Risultato: il regionalismo hard di Lombardia e Veneto oggi non eccita più nessuno in quelle zone. Pochi mesi ancora e dell’autonomia differenziata non si ricorderà più nessuno. Non è da escludere neppure che, strada facendo, siano proprio Lombardia, Veneto ed Emilia Romagna a cestinare platealmente il programma ultra-federalistico che, nelle intenzioni iniziali, avrebbe dovuto mettere il turbo alle loro macchine regionali.

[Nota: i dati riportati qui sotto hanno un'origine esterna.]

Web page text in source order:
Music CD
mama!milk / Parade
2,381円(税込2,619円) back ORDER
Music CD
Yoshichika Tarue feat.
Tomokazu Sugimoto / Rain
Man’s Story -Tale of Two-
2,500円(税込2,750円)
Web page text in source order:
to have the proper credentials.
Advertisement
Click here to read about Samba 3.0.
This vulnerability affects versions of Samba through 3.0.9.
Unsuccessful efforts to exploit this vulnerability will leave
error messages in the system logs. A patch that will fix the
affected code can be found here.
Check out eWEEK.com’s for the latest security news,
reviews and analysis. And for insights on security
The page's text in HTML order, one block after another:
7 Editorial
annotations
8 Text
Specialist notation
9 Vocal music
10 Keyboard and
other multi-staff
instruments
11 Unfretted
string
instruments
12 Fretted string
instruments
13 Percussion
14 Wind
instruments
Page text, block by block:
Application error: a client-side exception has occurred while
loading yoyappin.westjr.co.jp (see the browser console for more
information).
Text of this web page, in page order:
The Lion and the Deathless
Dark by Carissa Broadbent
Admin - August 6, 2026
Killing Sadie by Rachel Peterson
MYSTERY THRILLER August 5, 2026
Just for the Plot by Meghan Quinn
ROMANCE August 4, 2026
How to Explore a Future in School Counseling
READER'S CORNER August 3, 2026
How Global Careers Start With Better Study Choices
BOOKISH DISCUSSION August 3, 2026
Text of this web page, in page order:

Piuttosto. Siccome il pendolo tra le opposte visioni in Italia oscilla di solito più che altrove, bisogna mettere in preventivo, e, diciamo noi, auspicare una riforma, in senso contrario allo status quo, dei poteri di Stato e Regioni. Del resto, se Matteo Renzi, anziché condurre la sua sfida referendaria (dicembre 2016) solo sul binario dell’abolizione del Senato, l’avesse portata avanti soprattutto sulla strada del riacquisto di competenze da parte dello Stato centrale nei riguardi delle Regioni, probabilmente quella contesa avrebbe prodotto un esito diverso.

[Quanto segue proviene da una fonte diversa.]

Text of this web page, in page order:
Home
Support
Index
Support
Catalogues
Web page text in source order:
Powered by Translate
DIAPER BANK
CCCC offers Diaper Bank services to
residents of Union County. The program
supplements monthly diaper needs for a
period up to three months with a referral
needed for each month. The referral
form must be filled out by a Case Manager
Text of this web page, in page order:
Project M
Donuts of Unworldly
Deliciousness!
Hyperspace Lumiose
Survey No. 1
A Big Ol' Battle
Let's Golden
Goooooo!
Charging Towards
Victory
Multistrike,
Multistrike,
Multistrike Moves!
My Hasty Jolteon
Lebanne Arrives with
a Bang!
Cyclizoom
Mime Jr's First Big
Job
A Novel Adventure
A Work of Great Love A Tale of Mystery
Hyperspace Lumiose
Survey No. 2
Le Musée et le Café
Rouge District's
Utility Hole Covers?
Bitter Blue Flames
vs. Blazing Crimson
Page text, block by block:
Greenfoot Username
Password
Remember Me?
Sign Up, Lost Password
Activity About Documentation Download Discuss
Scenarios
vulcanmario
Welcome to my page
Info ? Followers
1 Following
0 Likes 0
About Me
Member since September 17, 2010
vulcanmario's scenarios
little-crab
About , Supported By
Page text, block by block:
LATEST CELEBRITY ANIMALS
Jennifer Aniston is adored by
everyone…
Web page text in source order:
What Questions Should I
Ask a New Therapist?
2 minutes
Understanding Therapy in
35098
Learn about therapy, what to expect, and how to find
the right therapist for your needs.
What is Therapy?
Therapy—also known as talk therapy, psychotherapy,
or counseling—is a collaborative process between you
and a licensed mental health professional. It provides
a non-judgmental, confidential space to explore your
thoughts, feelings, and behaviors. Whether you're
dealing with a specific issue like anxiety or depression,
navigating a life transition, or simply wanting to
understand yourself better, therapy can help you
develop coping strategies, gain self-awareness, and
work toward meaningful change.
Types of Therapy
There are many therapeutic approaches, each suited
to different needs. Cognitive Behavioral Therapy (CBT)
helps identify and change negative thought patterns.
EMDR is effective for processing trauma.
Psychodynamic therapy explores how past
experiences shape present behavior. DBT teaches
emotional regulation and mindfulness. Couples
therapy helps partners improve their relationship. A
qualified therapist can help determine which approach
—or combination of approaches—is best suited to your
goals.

In ogni caso, la tragedia del coronavirus è destinata a incidere con forza sul bilanciamento dei poteri tra Stato e Regioni, specie se si dovesse radicare la volontà, pressoché generale, di irrobustire l’apparato sanitario pubblico. Anche perché, in materia sanitaria, il Sud è messo assai peggio del Nord e se il progetto di autonomia differenziata avesse preso il volo, per il Mezzogiorno sarebbe stato più buio che in piena notte.
Memento. Il ritorno della sanità sotto la regia dello Stato nazionale non dovrebbe comportare il sequel di quell’orgia normativa che negli ultimi decenni ha mandato in orgasmo solo giuristi e amministrativisti vari, gli unici a festeggiare per i falli reciproci tra poteri centrali e periferici. Il ritorno, da protagonista, dello Stato in campo sanitario dovrebbe avvenire all’insegna di una bella dieta normativa, visto che finora la pianificazione da iper-legislazione ha assicurato, tra l’altro, molto lavoro alle procure della Repubblica.
Ma non corriamo troppo. Accontentiamoci dello stop all’autonomia differenziata che non soltanto avrebbe contribuito ad allontanare mezza Italia dall’Europa, ma avrebbe soprattutto separato l’Italia dall’Italia.